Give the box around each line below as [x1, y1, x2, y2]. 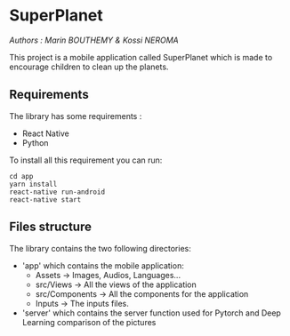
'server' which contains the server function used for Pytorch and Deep [21, 308, 282, 318]
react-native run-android [9, 188, 105, 196]
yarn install [9, 180, 58, 188]
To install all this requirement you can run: [9, 155, 163, 165]
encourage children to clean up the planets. [9, 61, 169, 72]
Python [21, 137, 49, 148]
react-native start [9, 195, 82, 204]
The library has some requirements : [9, 110, 142, 121]
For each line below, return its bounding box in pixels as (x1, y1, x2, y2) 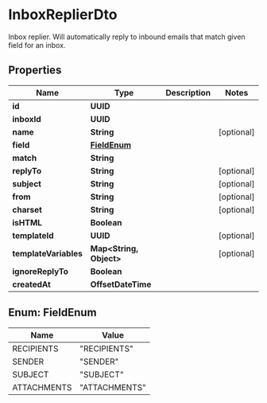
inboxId (12, 113, 41, 124)
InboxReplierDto (8, 6, 118, 24)
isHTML (12, 217, 42, 228)
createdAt (12, 279, 52, 290)
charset (12, 204, 42, 215)
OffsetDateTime (90, 279, 152, 290)
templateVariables (12, 248, 83, 259)
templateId (12, 229, 54, 241)
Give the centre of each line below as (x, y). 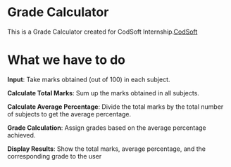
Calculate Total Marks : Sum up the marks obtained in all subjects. (103, 93)
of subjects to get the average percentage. (69, 114)
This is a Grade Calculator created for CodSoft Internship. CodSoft (102, 32)
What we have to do (66, 60)
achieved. (21, 135)
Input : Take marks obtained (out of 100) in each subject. (89, 79)
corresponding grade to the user (55, 156)
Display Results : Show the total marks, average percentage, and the (107, 149)
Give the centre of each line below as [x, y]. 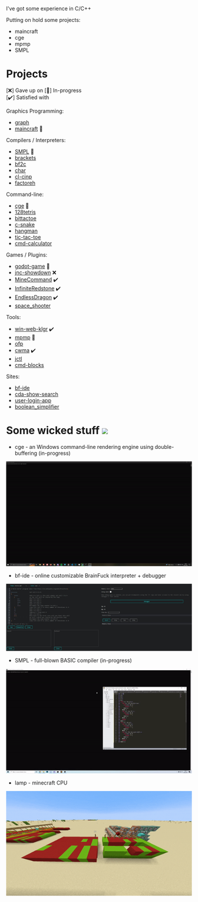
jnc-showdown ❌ [35, 272]
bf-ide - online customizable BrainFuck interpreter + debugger [90, 575]
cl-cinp [23, 176]
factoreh [25, 183]
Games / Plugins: [27, 255]
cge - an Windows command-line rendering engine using [84, 447]
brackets [25, 158]
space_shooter [33, 306]
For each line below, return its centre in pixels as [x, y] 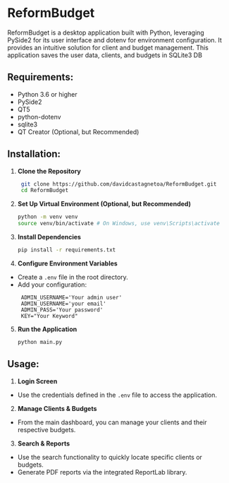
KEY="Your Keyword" [49, 316]
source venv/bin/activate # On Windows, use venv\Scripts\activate [118, 224]
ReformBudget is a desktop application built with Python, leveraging [106, 32]
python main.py [40, 342]
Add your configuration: [52, 285]
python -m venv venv [48, 217]
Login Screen [37, 381]
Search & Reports [44, 443]
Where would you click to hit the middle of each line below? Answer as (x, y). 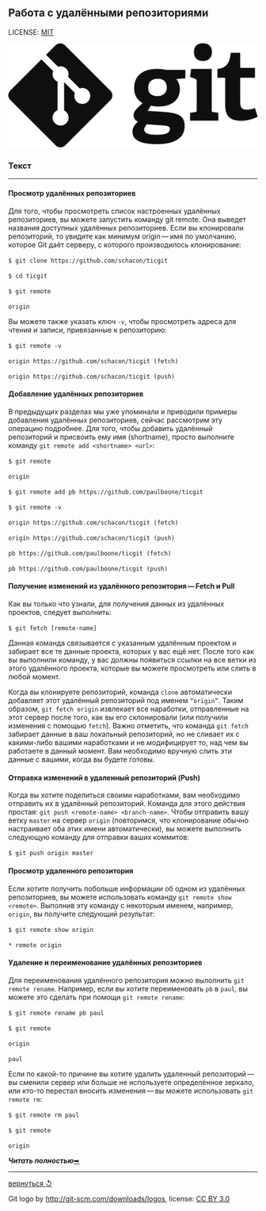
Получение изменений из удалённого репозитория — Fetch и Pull (122, 586)
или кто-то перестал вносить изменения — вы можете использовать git (131, 1091)
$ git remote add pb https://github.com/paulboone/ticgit (106, 492)
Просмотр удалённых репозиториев (72, 193)
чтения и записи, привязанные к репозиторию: (88, 330)
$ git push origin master (51, 854)
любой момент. (34, 677)
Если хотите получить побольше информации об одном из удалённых (127, 888)
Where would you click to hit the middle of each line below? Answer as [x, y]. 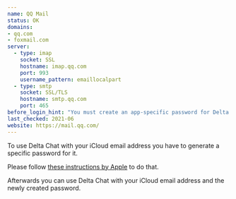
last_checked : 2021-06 [41, 119]
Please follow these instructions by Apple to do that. [83, 167]
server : [19, 47]
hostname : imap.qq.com [53, 66]
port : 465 [35, 106]
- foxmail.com [28, 40]
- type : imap [33, 54]
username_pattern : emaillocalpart [71, 79]
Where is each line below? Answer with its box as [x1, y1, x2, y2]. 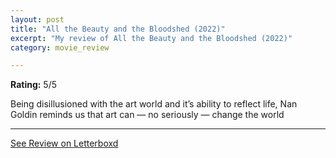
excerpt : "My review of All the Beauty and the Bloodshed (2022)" [10, 33, 293, 43]
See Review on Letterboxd [10, 137, 119, 150]
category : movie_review [10, 42, 110, 53]
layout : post [10, 14, 65, 25]
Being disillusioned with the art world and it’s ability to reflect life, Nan [10, 98, 298, 110]
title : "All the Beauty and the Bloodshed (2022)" [10, 24, 226, 34]
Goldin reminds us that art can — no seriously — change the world [10, 109, 285, 121]
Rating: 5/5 [10, 79, 58, 91]
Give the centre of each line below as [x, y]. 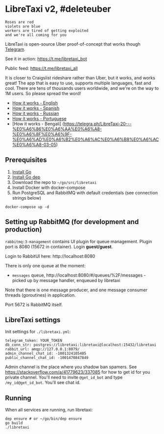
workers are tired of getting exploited [47, 30]
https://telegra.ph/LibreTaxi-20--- [98, 124]
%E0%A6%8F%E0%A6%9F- [42, 134]
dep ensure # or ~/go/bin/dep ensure [44, 419]
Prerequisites [26, 160]
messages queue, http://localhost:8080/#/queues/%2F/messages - [79, 275]
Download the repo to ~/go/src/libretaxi [54, 182]
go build [14, 423]
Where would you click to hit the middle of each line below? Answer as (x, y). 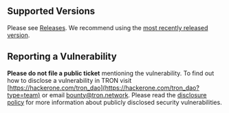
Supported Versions (51, 11)
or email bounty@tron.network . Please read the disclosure (124, 95)
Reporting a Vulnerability (62, 56)
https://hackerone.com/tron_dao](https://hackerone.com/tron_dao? (104, 88)
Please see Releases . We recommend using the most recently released (108, 27)
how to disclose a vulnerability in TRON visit (69, 80)
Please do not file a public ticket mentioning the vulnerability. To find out (111, 73)
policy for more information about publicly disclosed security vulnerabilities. (115, 102)
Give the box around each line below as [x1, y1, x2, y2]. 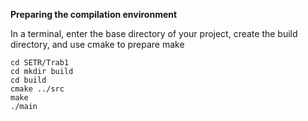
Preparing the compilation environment [10, 9, 178, 20]
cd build [10, 75, 47, 85]
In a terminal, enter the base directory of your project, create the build [10, 28, 298, 39]
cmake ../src [10, 84, 65, 94]
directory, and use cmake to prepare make [10, 39, 185, 50]
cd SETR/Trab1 [10, 58, 70, 68]
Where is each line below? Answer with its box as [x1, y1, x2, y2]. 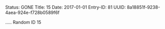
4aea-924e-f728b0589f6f [5, 9, 60, 15]
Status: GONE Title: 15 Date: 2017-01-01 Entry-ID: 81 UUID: [5, 4, 126, 10]
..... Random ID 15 [5, 19, 42, 25]
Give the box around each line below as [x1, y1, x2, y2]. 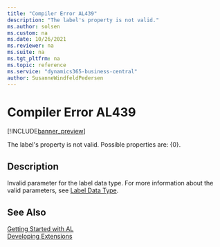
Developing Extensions [7, 232, 73, 240]
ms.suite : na [7, 49, 45, 56]
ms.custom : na [7, 29, 48, 37]
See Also [7, 206, 46, 218]
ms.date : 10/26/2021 [7, 36, 67, 43]
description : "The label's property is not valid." [7, 17, 159, 24]
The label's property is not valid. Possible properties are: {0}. [7, 140, 181, 149]
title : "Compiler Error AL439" [7, 10, 98, 17]
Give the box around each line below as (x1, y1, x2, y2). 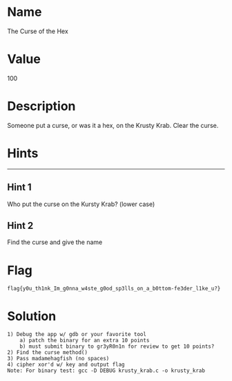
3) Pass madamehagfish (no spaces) (7, 355, 110, 362)
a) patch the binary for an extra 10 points (19, 337, 150, 344)
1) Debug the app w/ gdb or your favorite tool (7, 331, 147, 338)
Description (7, 98, 76, 114)
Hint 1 (7, 181, 32, 194)
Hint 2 (7, 219, 34, 232)
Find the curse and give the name (7, 238, 103, 246)
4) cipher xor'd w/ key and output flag (7, 361, 126, 369)
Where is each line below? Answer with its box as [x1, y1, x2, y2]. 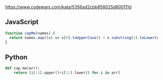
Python [5, 53, 28, 61]
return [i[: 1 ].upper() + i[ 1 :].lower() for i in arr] [14, 70, 120, 75]
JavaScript [5, 18, 39, 26]
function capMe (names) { [5, 31, 55, 36]
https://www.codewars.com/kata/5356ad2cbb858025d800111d [5, 4, 132, 10]
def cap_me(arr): [5, 66, 40, 71]
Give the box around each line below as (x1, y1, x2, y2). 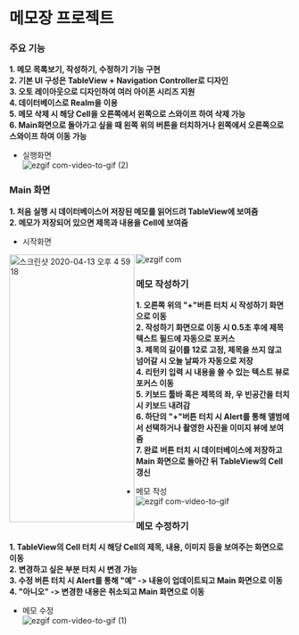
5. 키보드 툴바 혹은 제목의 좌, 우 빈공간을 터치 (136, 389, 290, 400)
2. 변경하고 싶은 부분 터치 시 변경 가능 (9, 564, 138, 575)
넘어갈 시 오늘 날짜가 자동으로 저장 (136, 356, 253, 367)
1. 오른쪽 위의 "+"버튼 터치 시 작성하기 (136, 300, 268, 310)
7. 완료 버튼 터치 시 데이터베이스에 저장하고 (136, 445, 283, 456)
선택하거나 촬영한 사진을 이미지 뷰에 (145, 423, 268, 433)
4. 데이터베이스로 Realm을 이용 (9, 97, 119, 108)
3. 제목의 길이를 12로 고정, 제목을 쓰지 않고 (136, 344, 283, 355)
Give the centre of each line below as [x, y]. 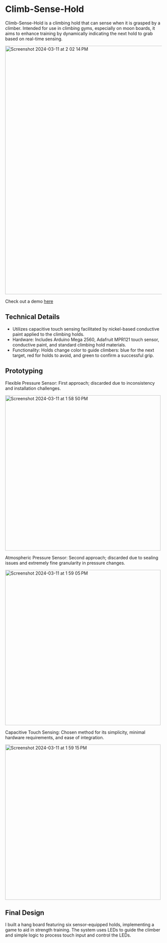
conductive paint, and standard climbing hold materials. [69, 344]
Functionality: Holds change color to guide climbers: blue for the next [83, 350]
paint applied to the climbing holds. [48, 334]
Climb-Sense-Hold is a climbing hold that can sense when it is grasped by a [83, 23]
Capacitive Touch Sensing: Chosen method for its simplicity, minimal [75, 732]
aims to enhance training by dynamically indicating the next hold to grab [79, 33]
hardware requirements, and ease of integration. [55, 737]
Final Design [25, 912]
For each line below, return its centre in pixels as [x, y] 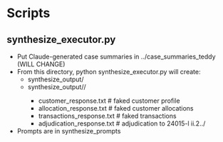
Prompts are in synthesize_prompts [69, 131]
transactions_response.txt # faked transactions [107, 116]
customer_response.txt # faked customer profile [109, 101]
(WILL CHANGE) [41, 64]
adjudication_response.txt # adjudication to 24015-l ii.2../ [122, 123]
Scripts [28, 13]
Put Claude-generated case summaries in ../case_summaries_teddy [116, 56]
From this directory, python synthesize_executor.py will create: [109, 72]
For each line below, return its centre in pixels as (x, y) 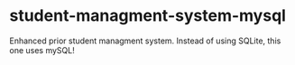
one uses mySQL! (42, 50)
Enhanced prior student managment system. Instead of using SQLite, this (145, 41)
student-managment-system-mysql (148, 16)
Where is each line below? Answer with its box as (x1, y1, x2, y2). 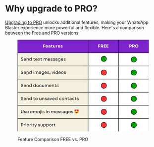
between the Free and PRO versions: (5, 30, 80, 36)
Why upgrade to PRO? (5, 3, 98, 14)
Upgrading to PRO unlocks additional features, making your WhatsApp (5, 19, 149, 25)
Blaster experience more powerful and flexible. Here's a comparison (5, 24, 145, 30)
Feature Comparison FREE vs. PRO (17, 136, 89, 142)
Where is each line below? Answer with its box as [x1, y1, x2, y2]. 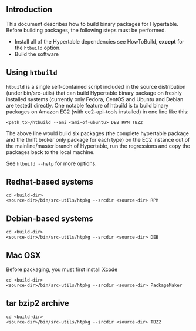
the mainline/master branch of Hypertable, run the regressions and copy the [6, 142, 191, 149]
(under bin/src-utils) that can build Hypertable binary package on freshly [6, 89, 182, 96]
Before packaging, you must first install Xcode [6, 266, 118, 273]
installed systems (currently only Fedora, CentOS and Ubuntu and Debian [6, 95, 184, 102]
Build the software [14, 50, 59, 58]
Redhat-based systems [6, 177, 93, 187]
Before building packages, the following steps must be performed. [6, 26, 166, 34]
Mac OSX [6, 250, 41, 260]
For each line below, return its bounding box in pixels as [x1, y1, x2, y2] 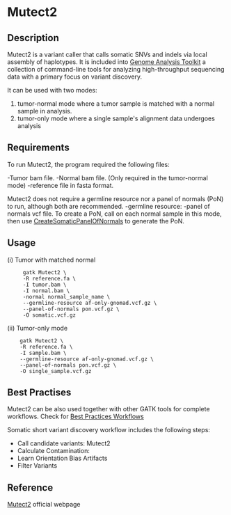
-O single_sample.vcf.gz [19, 367, 92, 374]
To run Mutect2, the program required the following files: [7, 160, 170, 168]
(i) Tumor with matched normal [7, 255, 96, 264]
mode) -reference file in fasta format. [7, 181, 114, 189]
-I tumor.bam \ [22, 281, 67, 288]
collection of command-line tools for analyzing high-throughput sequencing [7, 65, 225, 73]
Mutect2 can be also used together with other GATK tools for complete [7, 405, 210, 413]
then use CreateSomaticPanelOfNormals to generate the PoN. [7, 216, 184, 225]
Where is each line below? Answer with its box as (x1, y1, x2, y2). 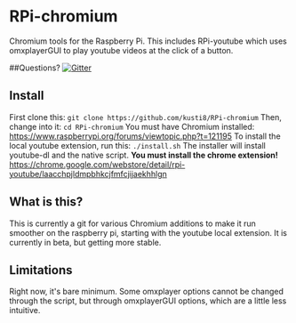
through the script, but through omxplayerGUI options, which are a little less (9, 295, 287, 306)
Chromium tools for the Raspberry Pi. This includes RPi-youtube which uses (9, 36, 287, 46)
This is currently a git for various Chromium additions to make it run (9, 218, 256, 229)
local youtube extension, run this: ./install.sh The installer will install (9, 140, 267, 150)
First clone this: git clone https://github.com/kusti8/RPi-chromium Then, (9, 111, 282, 122)
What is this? (9, 194, 84, 210)
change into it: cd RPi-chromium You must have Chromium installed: (9, 121, 255, 132)
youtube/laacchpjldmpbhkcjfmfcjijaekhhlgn (9, 168, 167, 179)
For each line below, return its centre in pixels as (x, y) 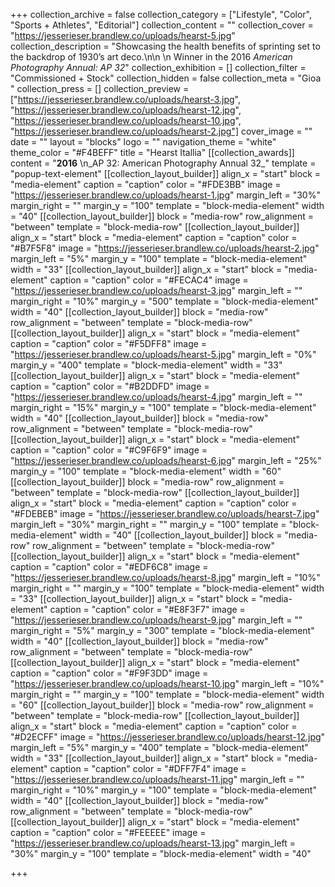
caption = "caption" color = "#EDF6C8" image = (109, 567)
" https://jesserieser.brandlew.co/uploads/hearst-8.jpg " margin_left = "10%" (165, 577)
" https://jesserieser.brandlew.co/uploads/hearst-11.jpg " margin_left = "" (157, 779)
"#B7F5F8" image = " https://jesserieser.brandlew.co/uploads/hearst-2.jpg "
################
▸ **Exercise instructions**: Whenever "label" occurs in a line of the entries, copy that line.

▸ **Final answer**:
description : "The label's property is not valid." [7, 17, 159, 24]
The label's property is not valid. Possible properties are: {0}. [7, 140, 181, 149]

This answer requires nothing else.